The solution to this confusion is to examine each hypothesis for its directionality (think what the null hypothesis is), then construct the corresponding p-value carefully. Some tests in some software packages will allow you to specify the direction and will give you a "kosher" p-value. But in many cases, regression being an example, most software will only spit out the no-directional p-value. Or just get a die-hard statistician on board.

Which reminds me again why I don't like p-values. For lovers of confidence intervals, I promise to post about confidence intervals for directional hypotheses (what is the sound of a one-sided confidence interval?)


6 comments:

Elyas Akram said...

If you cringe at the thought/overuse of p-values do you feel the same way about confidence intervals? Aren’t they compatible, or is the issue more that people are just more prone to the misuse of p-values but for some unexplained reason users properly reference confidence intervals?

Elyas Akram

Galit Shmueli said...

A confidence interval is not prone to the gap formed between statistical significance and practical significance, because you are forced to look at the magnitude of the coefficient. For instance, an interval such as (.1111111, .1111112) indicates that the population coefficient is most likely in this range. Whether this magnitude is meaningful or not depends on the application, but you can't ignore it as you might when you say "the p-value was 0, so the coefficient is statistically significant". Yes, confidence intervals are the way.

Unknown said...

How come other professors are not encouraging students to use the confidence interval instead of p-values when doing hypothesis testing? Is this a relatively new finding?

Unknown said...

could it be possible that for the regression case, the none effect null hypothesis is tested checking the p-value and the "opposite directional effect null hypothesis is be check the sign of the Beta and the p-value?

If the p-value is significant but the beta is negative instead of positive could that reject the opposite directional effect null hypothesis ?

Galit Shmueli said...

Roxana - Sorry I missed your comment until now.
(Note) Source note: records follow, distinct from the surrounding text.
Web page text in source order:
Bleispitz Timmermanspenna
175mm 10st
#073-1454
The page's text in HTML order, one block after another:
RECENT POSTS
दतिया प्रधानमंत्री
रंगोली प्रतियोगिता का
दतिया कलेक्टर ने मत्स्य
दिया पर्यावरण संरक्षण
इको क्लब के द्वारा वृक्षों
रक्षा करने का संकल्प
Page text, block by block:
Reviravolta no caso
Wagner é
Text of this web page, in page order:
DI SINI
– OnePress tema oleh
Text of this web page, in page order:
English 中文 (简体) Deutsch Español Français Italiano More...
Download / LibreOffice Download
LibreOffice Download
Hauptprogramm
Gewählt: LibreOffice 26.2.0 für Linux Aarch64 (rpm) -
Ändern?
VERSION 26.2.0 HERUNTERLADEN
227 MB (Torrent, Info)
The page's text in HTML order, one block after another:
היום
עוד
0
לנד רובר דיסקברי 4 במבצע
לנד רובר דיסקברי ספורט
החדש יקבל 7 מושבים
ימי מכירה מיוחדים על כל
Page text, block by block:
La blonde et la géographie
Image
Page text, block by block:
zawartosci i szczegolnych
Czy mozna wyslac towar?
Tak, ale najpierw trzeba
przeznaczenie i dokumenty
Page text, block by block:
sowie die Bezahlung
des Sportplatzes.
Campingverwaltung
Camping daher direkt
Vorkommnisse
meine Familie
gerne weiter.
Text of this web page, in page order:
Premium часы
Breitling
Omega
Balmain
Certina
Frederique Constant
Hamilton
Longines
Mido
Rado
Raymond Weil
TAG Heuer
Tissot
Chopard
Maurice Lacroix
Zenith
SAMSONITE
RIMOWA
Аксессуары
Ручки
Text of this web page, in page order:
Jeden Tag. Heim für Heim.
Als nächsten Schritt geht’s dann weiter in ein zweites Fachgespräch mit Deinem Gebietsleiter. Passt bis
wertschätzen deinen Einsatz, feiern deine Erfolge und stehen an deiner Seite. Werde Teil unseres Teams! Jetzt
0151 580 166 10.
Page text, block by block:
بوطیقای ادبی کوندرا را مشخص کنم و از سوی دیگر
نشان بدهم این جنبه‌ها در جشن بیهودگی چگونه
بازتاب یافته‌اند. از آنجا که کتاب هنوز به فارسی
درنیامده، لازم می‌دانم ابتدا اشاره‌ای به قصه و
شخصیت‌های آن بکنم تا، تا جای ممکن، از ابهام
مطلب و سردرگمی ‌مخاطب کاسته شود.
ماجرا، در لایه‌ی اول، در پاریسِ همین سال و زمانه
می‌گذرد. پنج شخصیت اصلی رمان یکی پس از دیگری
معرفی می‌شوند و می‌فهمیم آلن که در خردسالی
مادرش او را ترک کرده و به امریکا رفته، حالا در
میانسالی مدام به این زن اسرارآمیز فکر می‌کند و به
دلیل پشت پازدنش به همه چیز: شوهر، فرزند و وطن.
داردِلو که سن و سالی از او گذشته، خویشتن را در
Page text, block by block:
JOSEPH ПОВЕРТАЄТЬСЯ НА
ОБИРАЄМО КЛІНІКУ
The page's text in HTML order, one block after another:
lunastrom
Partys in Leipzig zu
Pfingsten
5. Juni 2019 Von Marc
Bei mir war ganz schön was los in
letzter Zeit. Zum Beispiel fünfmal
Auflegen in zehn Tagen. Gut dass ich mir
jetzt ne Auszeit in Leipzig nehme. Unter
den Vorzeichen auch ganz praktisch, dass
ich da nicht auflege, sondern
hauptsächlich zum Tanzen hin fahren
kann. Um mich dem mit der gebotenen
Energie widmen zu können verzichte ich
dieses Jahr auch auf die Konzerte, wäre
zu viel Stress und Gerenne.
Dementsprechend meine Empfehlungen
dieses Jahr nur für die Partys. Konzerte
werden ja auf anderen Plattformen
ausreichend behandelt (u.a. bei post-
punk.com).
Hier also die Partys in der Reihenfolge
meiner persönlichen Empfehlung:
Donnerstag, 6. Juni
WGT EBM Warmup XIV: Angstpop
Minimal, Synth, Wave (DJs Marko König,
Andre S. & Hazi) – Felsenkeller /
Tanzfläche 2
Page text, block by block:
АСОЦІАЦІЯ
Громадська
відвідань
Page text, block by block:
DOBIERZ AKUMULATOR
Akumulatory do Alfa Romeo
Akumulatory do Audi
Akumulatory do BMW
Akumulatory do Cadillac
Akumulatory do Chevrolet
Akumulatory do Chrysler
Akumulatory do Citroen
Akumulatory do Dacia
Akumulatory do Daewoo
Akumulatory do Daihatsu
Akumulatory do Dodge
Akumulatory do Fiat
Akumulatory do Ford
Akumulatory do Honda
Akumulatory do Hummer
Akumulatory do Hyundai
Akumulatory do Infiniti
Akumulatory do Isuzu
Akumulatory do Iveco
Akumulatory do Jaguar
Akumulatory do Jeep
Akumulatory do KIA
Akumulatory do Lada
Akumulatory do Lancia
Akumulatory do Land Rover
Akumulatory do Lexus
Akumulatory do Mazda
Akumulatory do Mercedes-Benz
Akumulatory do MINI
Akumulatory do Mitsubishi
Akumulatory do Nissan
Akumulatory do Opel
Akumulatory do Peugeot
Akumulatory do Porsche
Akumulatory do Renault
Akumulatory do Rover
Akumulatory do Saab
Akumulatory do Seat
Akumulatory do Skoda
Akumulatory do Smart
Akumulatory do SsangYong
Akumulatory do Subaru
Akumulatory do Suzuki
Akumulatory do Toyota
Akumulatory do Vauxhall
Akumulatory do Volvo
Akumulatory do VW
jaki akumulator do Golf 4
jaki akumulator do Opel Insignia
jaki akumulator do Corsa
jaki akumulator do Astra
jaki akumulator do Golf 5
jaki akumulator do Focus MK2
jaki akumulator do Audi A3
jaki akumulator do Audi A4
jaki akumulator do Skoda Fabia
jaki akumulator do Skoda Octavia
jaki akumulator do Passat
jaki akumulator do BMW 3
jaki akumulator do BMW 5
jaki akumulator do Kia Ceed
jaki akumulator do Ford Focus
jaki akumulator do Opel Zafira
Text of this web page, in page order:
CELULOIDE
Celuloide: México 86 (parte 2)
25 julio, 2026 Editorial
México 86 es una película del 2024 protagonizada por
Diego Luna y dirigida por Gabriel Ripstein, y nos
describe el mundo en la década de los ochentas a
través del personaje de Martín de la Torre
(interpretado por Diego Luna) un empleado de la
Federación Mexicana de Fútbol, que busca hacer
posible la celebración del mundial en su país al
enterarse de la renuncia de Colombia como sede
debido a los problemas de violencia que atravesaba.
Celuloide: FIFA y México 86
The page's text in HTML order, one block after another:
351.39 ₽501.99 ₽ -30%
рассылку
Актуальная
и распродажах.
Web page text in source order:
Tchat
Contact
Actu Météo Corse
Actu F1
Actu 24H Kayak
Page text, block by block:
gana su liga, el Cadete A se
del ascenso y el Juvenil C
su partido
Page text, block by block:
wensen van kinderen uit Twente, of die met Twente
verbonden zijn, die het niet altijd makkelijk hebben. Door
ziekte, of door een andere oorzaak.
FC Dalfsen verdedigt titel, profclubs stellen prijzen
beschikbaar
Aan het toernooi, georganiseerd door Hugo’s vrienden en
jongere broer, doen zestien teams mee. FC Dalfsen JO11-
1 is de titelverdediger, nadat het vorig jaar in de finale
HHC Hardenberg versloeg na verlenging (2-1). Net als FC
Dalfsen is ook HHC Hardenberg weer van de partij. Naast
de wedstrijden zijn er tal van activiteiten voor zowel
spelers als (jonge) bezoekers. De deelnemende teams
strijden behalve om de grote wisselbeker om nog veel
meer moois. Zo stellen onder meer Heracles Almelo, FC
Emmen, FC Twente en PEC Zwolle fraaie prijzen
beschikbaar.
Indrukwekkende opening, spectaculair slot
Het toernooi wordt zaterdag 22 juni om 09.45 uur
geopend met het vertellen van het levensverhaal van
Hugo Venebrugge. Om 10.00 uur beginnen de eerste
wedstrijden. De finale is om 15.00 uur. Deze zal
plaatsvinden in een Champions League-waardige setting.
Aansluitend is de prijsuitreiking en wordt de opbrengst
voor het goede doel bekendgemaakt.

But to respond to your question: While this problem with p-values is not a new issue, it has become much more prevalent due to the availability of large datasets. Most statistics textbooks (especially those written for the social sciences) were written in the mindset of too-little-data.

Although confidence intervals can be used in place of p-values, the research culture in many fields has been trained for years to use p-values. It's hard to change cultures...

Galit Shmueli said...

Ivan,
If you are very careful in specifying your null hypothesis, then at least you will be testing the correct hypothesis. If your null hypothesis in a regression setting is beta=0 (i.e., non-directional), then indeed the p-values that the software yields is testing that hypothesis. If your null is directional and the resulting coefficient is statistically significant (according to the p-value) but with the sign in the opposite direction, then indeed it is saying quite strongly that the effect is in the opposite way of your hypothesis. However, there are philosophical issues with constructing an opposite hypothesis test after finding out that the sign is in the opposite direction... The idea in hypothesis testing is to set the null according to a theory, and then to use the data and statistical test to test that theory.